======== ENTRIES SHOWN ========
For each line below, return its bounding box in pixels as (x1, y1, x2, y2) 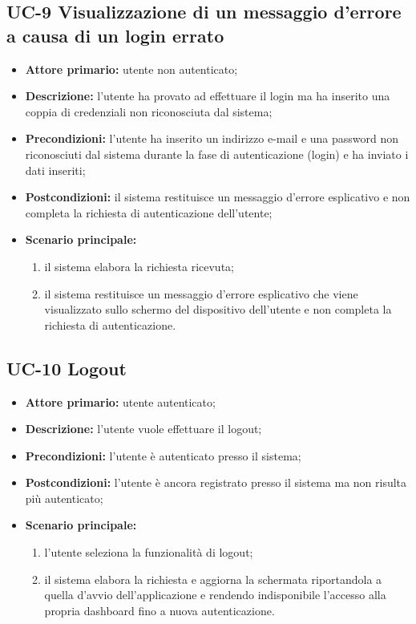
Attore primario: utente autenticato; (25, 393, 216, 410)
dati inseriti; (25, 161, 86, 178)
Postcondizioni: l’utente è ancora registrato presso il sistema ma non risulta (25, 474, 407, 491)
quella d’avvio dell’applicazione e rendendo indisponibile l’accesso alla (44, 586, 386, 603)
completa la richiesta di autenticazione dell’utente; (25, 204, 273, 221)
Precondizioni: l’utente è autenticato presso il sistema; (25, 447, 301, 464)
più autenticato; (25, 489, 103, 506)
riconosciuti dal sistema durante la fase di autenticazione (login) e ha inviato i (25, 145, 409, 162)
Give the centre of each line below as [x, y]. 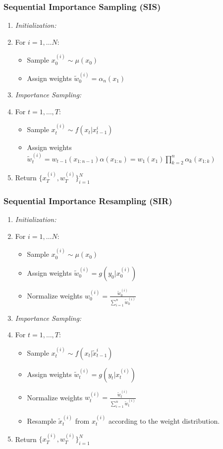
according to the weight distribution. [164, 420]
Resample [42, 420]
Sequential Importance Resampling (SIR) [88, 200]
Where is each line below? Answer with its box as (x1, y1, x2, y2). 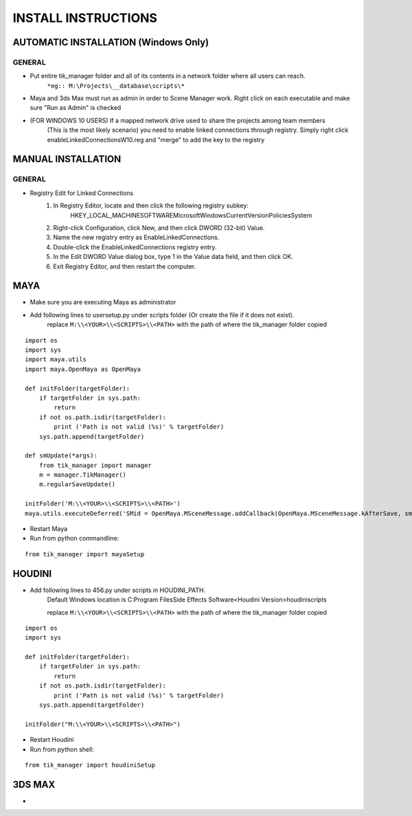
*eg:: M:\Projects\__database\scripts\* (47, 82, 185, 89)
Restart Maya (30, 525, 68, 533)
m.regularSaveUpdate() (38, 481, 116, 488)
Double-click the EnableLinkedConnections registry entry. (53, 242, 217, 251)
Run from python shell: (30, 745, 94, 753)
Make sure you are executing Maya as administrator (30, 298, 176, 306)
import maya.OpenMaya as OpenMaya (25, 365, 141, 373)
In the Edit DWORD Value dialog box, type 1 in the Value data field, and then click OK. (53, 253, 293, 261)
========
PROBLEM:
Starting at the line that holds "Make sure you", retype each line exactly through the end of the entries, both ends included.

OUTPUT OF THE EXERCISE:
Make sure you are executing Maya as administrator (30, 298, 176, 306)
import maya.OpenMaya as OpenMaya (25, 365, 141, 373)
In the Edit DWORD Value dialog box, type 1 in the Value data field, and then click OK. (53, 253, 293, 261)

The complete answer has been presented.